→ EXERCISE DESCRIPTION: Among the entries below, find the line with "Add subscriber to events (18, 230, 180, 247)" and the line with "for this is". Return exactly those lines and every line between them, but no pictures.

→ DATA TO PROCESS:
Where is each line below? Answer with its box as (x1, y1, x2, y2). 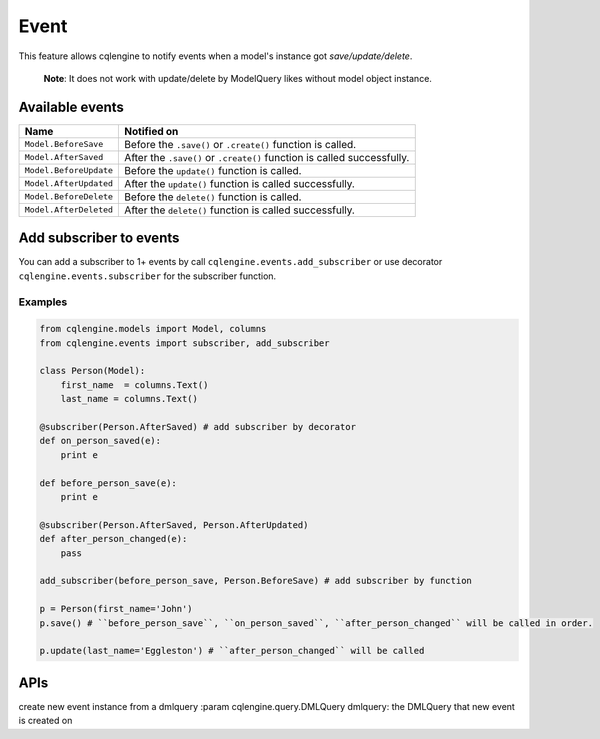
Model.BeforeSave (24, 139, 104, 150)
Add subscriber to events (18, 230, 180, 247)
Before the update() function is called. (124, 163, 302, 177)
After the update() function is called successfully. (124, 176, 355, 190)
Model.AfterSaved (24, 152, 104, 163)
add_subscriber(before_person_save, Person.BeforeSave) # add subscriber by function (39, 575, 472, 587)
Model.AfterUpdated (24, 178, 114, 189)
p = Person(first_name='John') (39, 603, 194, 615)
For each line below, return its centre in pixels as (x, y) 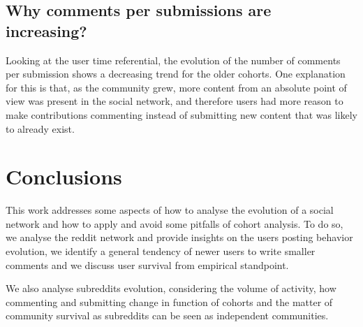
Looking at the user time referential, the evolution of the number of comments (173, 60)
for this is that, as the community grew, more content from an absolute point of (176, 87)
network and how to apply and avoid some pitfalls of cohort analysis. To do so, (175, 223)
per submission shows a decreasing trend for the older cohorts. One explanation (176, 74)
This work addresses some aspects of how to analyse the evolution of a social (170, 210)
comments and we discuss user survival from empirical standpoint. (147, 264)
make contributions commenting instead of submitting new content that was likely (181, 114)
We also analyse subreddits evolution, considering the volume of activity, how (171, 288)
* * *
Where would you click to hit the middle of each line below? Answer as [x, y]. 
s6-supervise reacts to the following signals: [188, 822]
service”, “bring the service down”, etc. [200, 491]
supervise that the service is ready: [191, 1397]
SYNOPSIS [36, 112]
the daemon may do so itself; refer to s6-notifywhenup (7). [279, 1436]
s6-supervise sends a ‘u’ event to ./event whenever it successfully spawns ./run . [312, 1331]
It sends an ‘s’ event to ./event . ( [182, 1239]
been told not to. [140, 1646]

→ ANSWER FOR THIS EXERCISE:
Add subscriber to events (18, 230, 180, 247)
Before the update() function is called. (124, 163, 302, 177)
After the update() function is called successfully. (124, 176, 355, 190)
Model.AfterSaved (24, 152, 104, 163)
add_subscriber(before_person_save, Person.BeforeSave) # add subscriber by function (39, 575, 472, 587)
Model.AfterUpdated (24, 178, 114, 189)
p = Person(first_name='John') (39, 603, 194, 615)
For each line below, return its centre in pixels as (x, y) 
Looking at the user time referential, the evolution of the number of comments (173, 60)
for this is that, as the community grew, more content from an absolute point of (176, 87)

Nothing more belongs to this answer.